MR. JUSTICE GREENHILL

delivered the opinion of the Court.

This is a suit by the Reverend E. 0. Allen for reimbursement of medical expenses alleged to be due under a policy of insurance. The question is whether Allen gave notice to the insurance company “as soon as practicable” after the accident as required by the policy. The trial court entered a summary judgment denying Allen a recovery. That judgment was affirmed by the Eastland Court of Civil Appeals. 343 S.W. 2d 765. It held that under the circumstances, failure to give notice for 107 days did not, as a matter of law, constitute the giving of notice “as soon as practicable.” The opinion of the Eastland Court is based on this Court’s opinion in Klein v. Century Lloyds, 154 Tex. 160, 275 S.W. 2d 95 (1955). The Klein case involved an asserted liability under automobile coverage of public liability. We granted a writ of error upon the assertion by Allen that there is, or should be, a different basis for the requirement of notice under public liability coverage and the requirement of notice for reimbursement for medical expenses. Under the provisions of the policy and the circumstances in question, however, we are of the opinion that the trial court correctly granted the respondent’s motion for summary judgment.
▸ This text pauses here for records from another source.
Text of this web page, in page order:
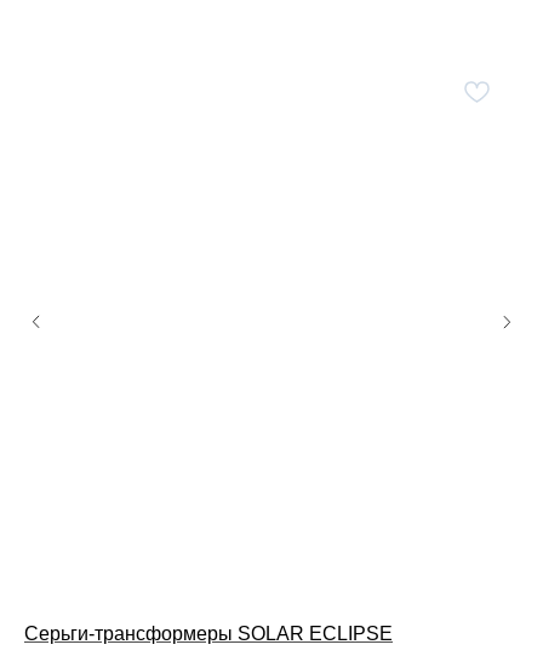
Серьги-трансформеры SOLAR ECLIPSE
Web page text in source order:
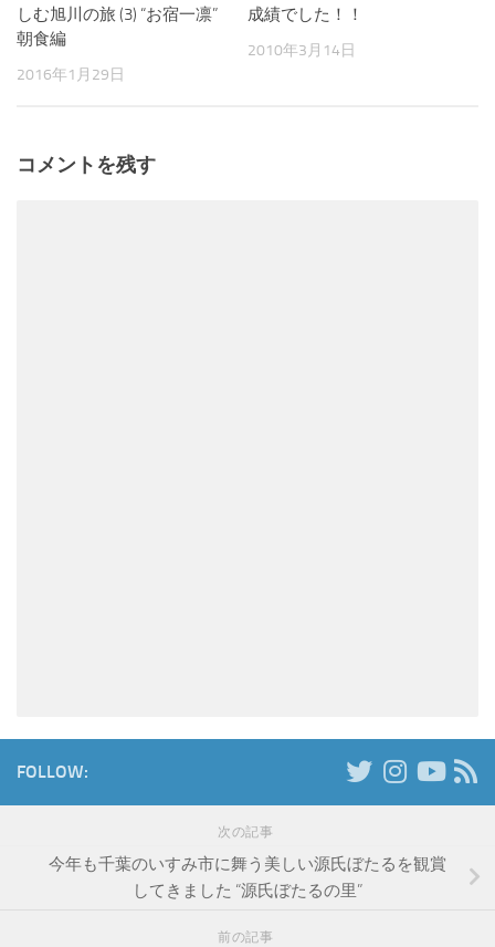
しむ旭川の旅 (3) “お宿一凛”
朝食編
2016年1月29日
成績でした！！
2010年3月14日
コメントを残す
FOLLOW:
次の記事
今年も千葉のいすみ市に舞う美しい源氏ぼたるを観賞
してきました “源氏ぼたるの里”
前の記事
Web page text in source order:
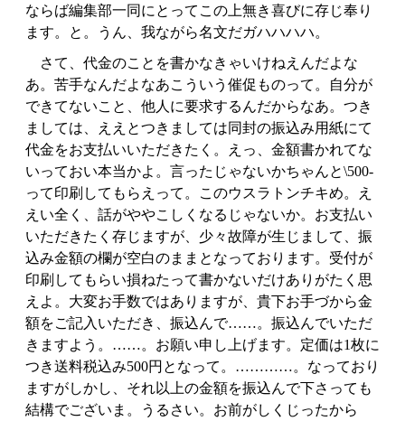
ならば編集部一同にとってこの上無き喜びに存じ奉り
ます。と。うん、我ながら名文だガハハハハ。
さて、代金のことを書かなきゃいけねえんだよな
あ。苦手なんだよなあこういう催促ものって。自分が
できてないこと、他人に要求するんだからなあ。つき
ましては、ええとつきましては同封の振込み用紙にて
代金をお支払いいただきたく。えっ、金額書かれてな
いっておい本当かよ。言ったじゃないかちゃんと\500-
って印刷してもらえって。このウスラトンチキめ。え
えい全く、話がややこしくなるじゃないか。お支払い
いただきたく存じますが、少々故障が生じまして、振
込み金額の欄が空白のままとなっております。受付が
印刷してもらい損ねたって書かないだけありがたく思
えよ。大変お手数ではありますが、貴下お手づから金
額をご記入いただき、振込んで……。振込んでいただ
きますよう。……。お願い申し上げます。定価は1枚に
つき送料税込み500円となって。…………。なっており
ますがしかし、それ以上の金額を振込んで下さっても
結構でございま。うるさい。お前がしくじったから
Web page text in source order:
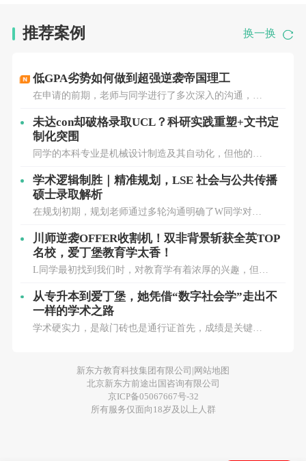
在过硬的标化优势基础上，及时根据申请目标调整
申请策略，并持续提升软性背景。
忙的学业和课余生活中，找到专业留学团队为其申
请助力。 通过专业调研、了解学生学术兴趣后，将
目标院校及专业锁定在 G5院校的金融、经济类专
业，申请LSE。
同时，在已有两段银行投行和中信证券实习的基础
习，以丰富软性竞争力。
1、院校优势+扎实的基础：本科院校中国
顶，尖学府，专业也颇具实力；本科标
化，尤其是核心课程，90-95很高。
推荐案例 换一换
低GPA劣势如何做到超强逆袭帝国理工
在申请的前期，老师与同学进行了多次深入的沟通，帮
向。L同学对材料科学与工程领域充满热情，尤其对能源
存储和电池技术有浓厚兴趣。考虑到材料科学与工程领
域的激
未达con却破格录取UCL？科研实践重塑+文书定
制化突围
同学的本科专业是机械设计制造及其自动化，但他的兴
电力系统自动化、智能制造、仿真优化等方向。为了更
好地实现未来职业发展，他希望能够在机械工程与电力
系统交叉
学术逻辑制胜｜精准规划，LSE 社会与公共传播
硕士录取解析
在规划初期，规划老师通过多轮沟通明确了W同学对公
研究过渡到公共传播的转型路径。在背景提升上，采取
分阶段推进策略：1️⃣前期规划进入品牌公关实习，建立
对传
川师逆袭OFFER收割机！双非背景斩获全英TOP
名校，爱丁堡教育学太香！
L同学最初找到我们时，对教育学有着浓厚的兴趣，但对
背景相对普通，且本科阶段的学术经历不算丰富，申请
高竞争力的项目仍有一定难度。评估了L的情况后，选校
方案
从专升本到爱丁堡，她凭借“数字社会学”走出不
一样的学术之路
学术硬实力，是敲门砖也是通行证首先，成绩是关键！
了一个安全线，保持85的优异成绩，其不仅体现了F同学
新东方教育科技集团有限公司| 网站地图
北京新东方前途出国咨询有限公司
京ICP备05067667号-32
所有服务仅面向18岁及以上人群
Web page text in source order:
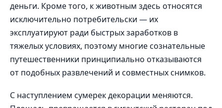
деньги. Кроме того, к животным здесь относятся
исключительно потребительски — их
эксплуатируют ради быстрых заработков в
тяжелых условиях, поэтому многие сознательные
путешественники принципиально отказываются
от подобных развлечений и совместных снимков.
С наступлением сумерек декорации меняются.
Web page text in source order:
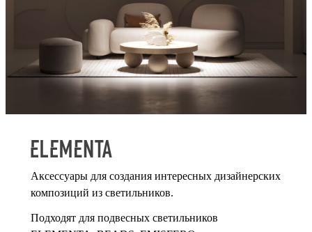
Аксессуары для создания интересных дизайнерских
композиций из светильников.
Подходят для подвесных светильников
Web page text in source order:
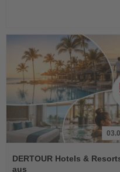
Sie
die
DERTOUR Hotels &
aus
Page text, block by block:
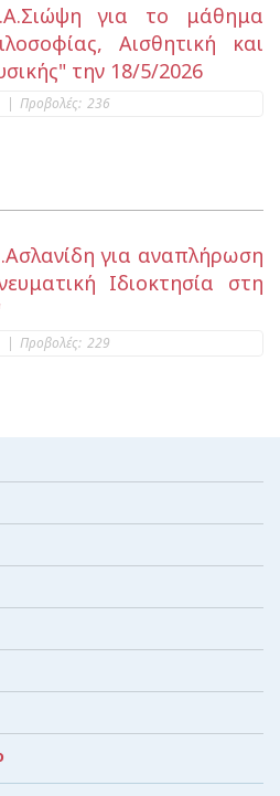
για το μάθημα
Αισθητική και
την 18/5/2026
| Προβολές: 236
για αναπλήρωση
Ιδιοκτησία στη
| Προβολές: 229
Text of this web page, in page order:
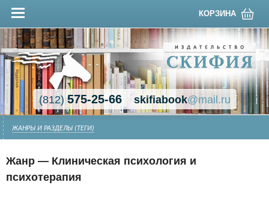
КОРЗИНА
(812)575-25-66 skifiabook@mail.ru
ЖАНРЫ И РАЗДЕЛЫ (ТЕГИ)
Жанр — Клиническая психология и
психотерапия

The judgments of the courts below will, therefore, be affirmed.

The facts were developed by depositions introduced on the hearing. The deposition of petitioner Allen revealed the following:

*574 Allen purchased a policy of public liability, property damage, and medical reimbursement from Western Alliance Insurance Company through its agent in San Antonio, W. A. Rogers. The limits of the public liability were $5,000 and $10,000, the property damage $5,000. The medical reimbursement limits were $1,000 for each person injured. A separate premium was shown for each coverage, all in the same policy.

The policy had one paragraph under “Conditions” calling for the giving of notice. It applied to all coverages: public liability, property damage, and medical reimbursement.

It reads:

“Notice. In the event of an accident, occurrence or loss, written notice containing particulars sufficient to identify the insured and also reasonably obtainable information with respect to the time, place and circumstances thereof, and the names and addresses of the insured and of available witnesses, shall be given by or for the insured to the company or any of its authorized agents as soon as practicable” (Emphasis ours.)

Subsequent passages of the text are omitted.